Di tengah situasi ini, penulis sejenak ingin mengajak pembaca untuk menarik diri dari pasang-surut situasi saat ini dan merenungkan setidaknya dua hal yang lebih subtil.
Pertama, apa esensi dari sebuah proses pendidikan, utamanya pendidikan formal? Konsep pendidikan merupakan konsep besar yang sayangnya tidak banyak orang yang mau menguliknya lebih mendalam dan komprehensif.
Akibatnya, seringkali kita kehilangan arah dalam menghidupi prosesnya, baik sebagai peserta didik, tenaga pendidik, maupun spektator yang menyaksikan dari pinggir gelanggang pendidikan. Untuk itu, kita perlu kembali ke dasarnya untuk membangun kembali pemahaman yang lebih holistik.
Kedua, ke arah mana rezim saat ini hendak mengarahkan proses pendidikan itu sendiri? Pemerintah berulang kali menekankan niatnya untuk menyesuaikan proses pendidikan agar peserta didik dapat memiliki kompetensi yang sesuai dengan industri.
Namun berulang kali juga kita mendapati pemerintah hendak membentuk peserta didik, terutama di bangku kuliah, agar rajin melakukan riset, membuat publikasi ilmiah, dan berprestasi di kancah dunia.
Di luar itu, masih banyak tujuan pendidikan yang dicanangkan oleh pemerintah saat ini sehingga pada akhirnya pendidikan berubah menjadi toko kelontong yang dituntut untuk menyediakan apapun yang dikehendaki pemerintah.

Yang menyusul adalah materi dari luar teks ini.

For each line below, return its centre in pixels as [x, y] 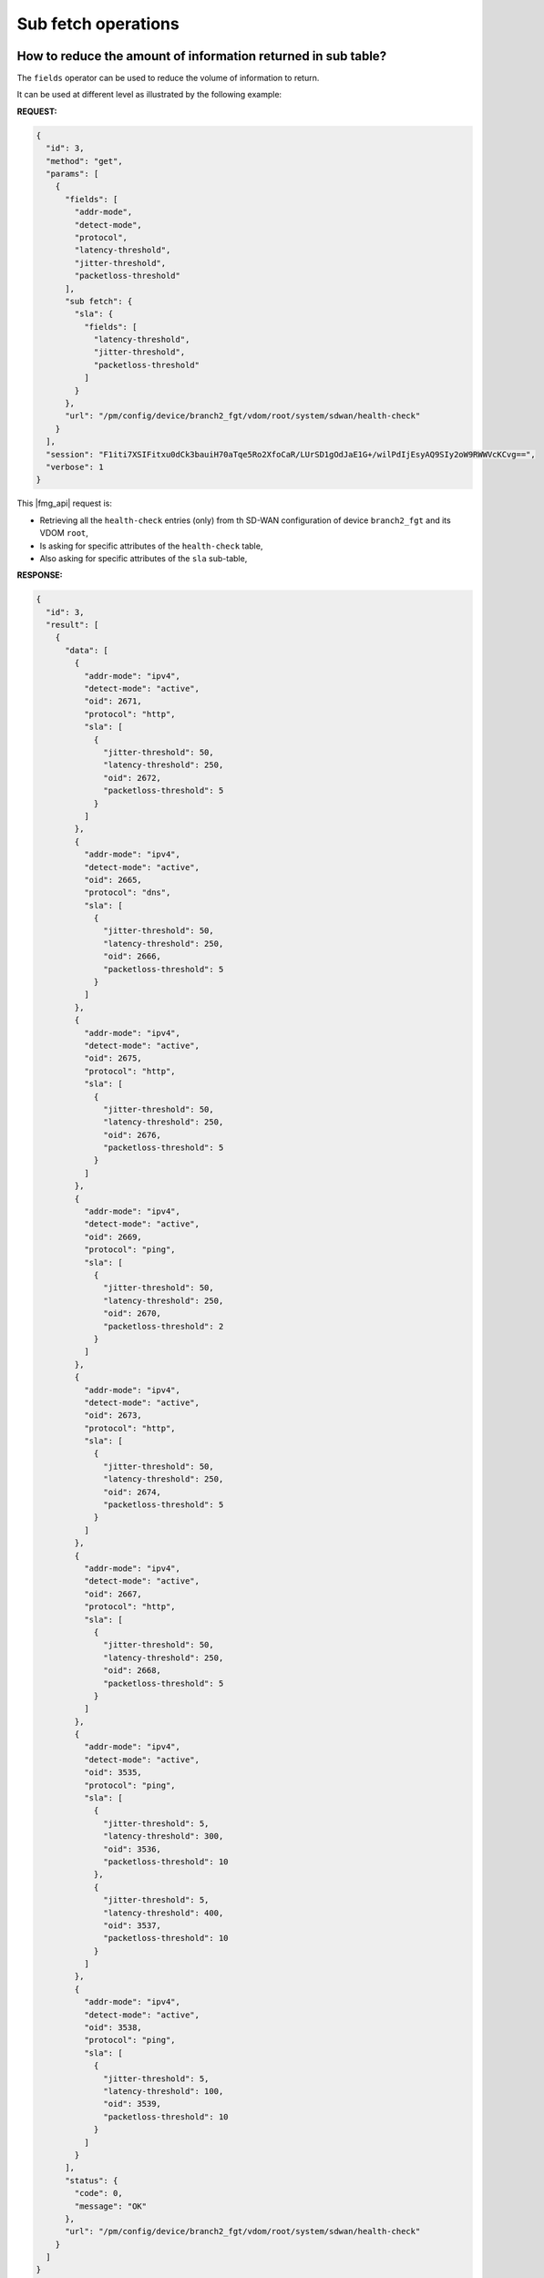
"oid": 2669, [113, 1236]
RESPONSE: [40, 575]
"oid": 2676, [132, 1135]
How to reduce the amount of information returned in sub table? [202, 56]
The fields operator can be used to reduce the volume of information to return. [168, 78]
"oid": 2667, [113, 1594]
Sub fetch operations [98, 24]
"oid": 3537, [132, 1925]
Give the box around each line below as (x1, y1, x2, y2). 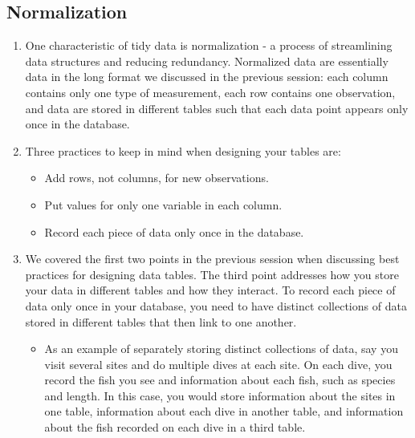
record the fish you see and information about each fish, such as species (44, 371, 396, 388)
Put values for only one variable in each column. (44, 196, 283, 213)
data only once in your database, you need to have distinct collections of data (25, 297, 407, 314)
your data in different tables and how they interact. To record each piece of (25, 282, 396, 298)
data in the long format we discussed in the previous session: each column (25, 68, 389, 85)
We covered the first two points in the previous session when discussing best (25, 250, 400, 267)
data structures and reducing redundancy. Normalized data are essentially (25, 52, 389, 69)
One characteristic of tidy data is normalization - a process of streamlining (25, 37, 393, 54)
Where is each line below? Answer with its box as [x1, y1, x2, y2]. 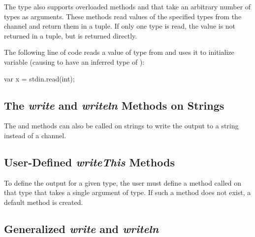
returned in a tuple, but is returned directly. [4, 30, 137, 40]
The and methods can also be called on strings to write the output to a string [4, 120, 239, 131]
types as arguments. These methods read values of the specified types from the [4, 11, 242, 21]
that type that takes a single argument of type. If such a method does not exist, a [4, 187, 251, 197]
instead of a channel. [4, 130, 66, 140]
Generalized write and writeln [4, 221, 159, 236]
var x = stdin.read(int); [4, 73, 75, 83]
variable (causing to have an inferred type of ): [4, 56, 145, 67]
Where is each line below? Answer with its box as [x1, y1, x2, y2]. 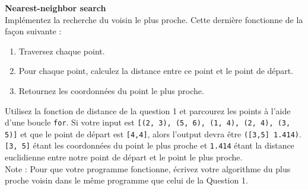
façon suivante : [5, 25, 62, 37]
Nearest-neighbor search [5, 2, 106, 14]
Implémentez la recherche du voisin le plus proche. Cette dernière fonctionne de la [5, 13, 303, 25]
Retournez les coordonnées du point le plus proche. [18, 84, 204, 96]
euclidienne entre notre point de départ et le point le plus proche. [5, 151, 243, 163]
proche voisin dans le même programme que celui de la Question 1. [5, 174, 248, 186]
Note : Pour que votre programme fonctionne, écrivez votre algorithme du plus [5, 162, 291, 175]
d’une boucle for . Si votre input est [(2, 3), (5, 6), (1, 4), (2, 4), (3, [5, 116, 291, 128]
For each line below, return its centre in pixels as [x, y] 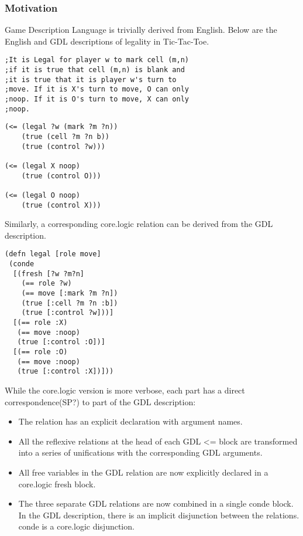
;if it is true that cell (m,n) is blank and [95, 70]
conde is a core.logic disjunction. [76, 526]
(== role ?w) [47, 284]
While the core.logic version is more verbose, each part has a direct [125, 390]
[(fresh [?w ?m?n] [49, 274]
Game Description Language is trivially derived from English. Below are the [141, 30]
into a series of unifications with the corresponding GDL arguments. [140, 452]
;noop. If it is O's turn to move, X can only [97, 99]
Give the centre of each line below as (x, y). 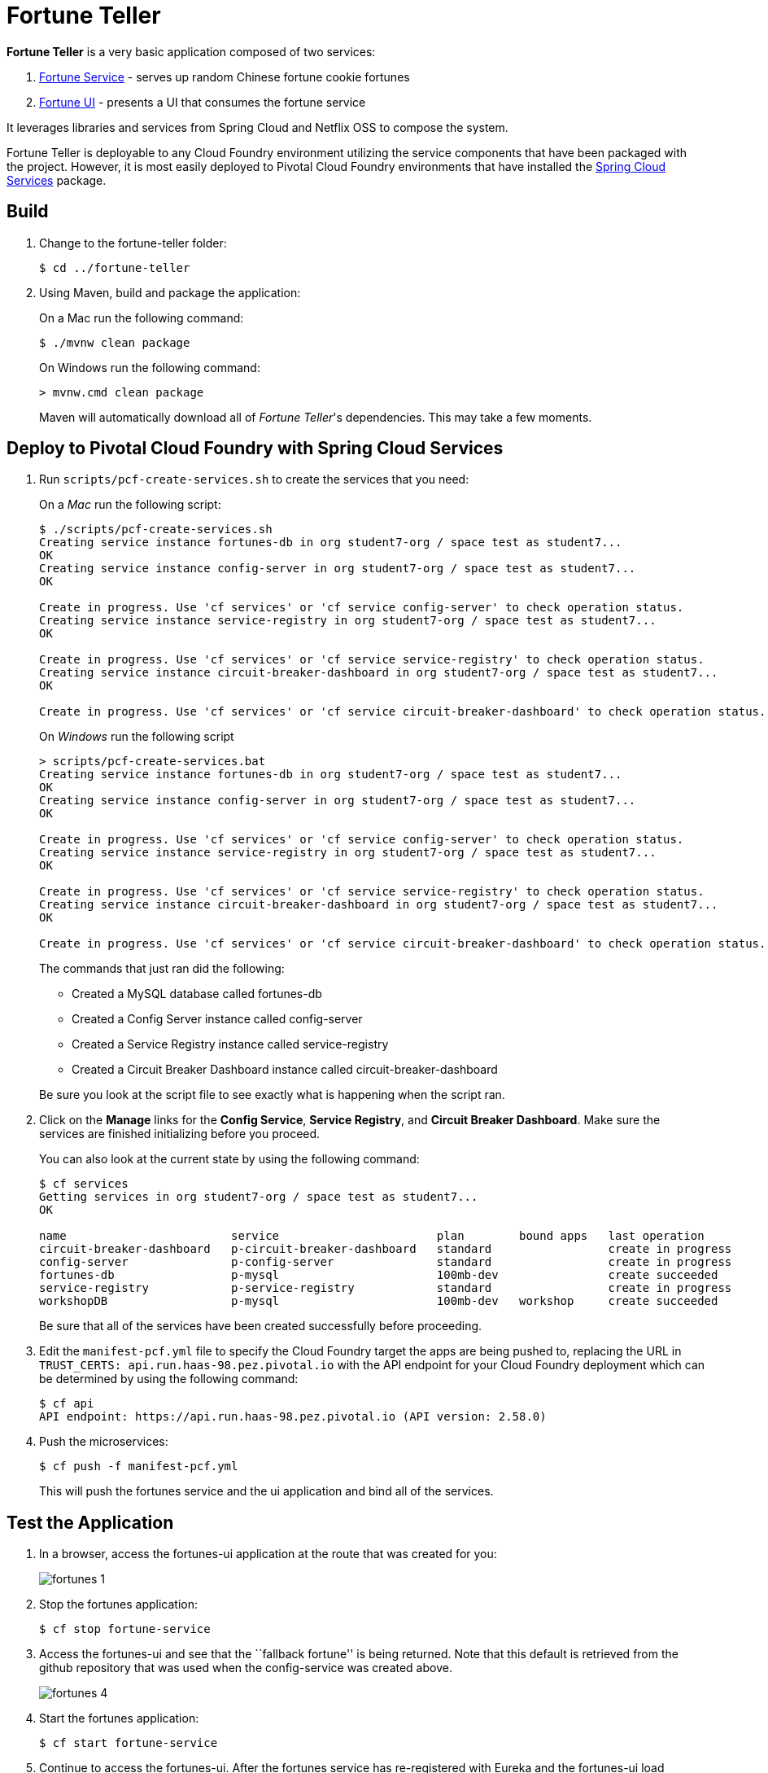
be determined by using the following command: (169, 1379)
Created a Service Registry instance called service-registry (230, 1044)
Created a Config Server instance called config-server (217, 1019)
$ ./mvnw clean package (115, 342)
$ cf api (67, 1404)
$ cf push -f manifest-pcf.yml (139, 1467)
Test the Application (90, 1522)
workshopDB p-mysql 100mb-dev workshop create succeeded (379, 1301)

Padahal, ada kalanya beberapa aspek dari setiap cita-cita tersebut berkontradiksi dengan aspek lainnya.
Untuk menjawab pertanyaan pertama, penulis hendak mengajak pembaca untuk mengunjungi beberapa pengertian dasar mengenai pendidikan. Apa itu pendidikan?
Pendidikan pada dasarnya adalah upaya sistematis dalam rangka mengembangkan potensi dan kemampuan peserta didik agar dapat memiliki kompetensi tertentu sesuai dengan jenjangnya. Proses pendidikan mencakup pengembangan potensi manusiawi berupa cipta, rasa, dan karsa untuk kemudian dimanifestasikan dalam kehidupan sehari-hari (Priyanto, 2017).
Di sini pula kita dapat melihat bahwa proses pendidikan senantiasa diiringi oleh makna dan tujuan yang jelas.
Di masa sekarang, pendidikan adalah bagian integral dari kehidupan bermasyarakat dan berbangsa sehingga perlu dikelola sedemikian rupa melalui kebijakan pendidikan nasional.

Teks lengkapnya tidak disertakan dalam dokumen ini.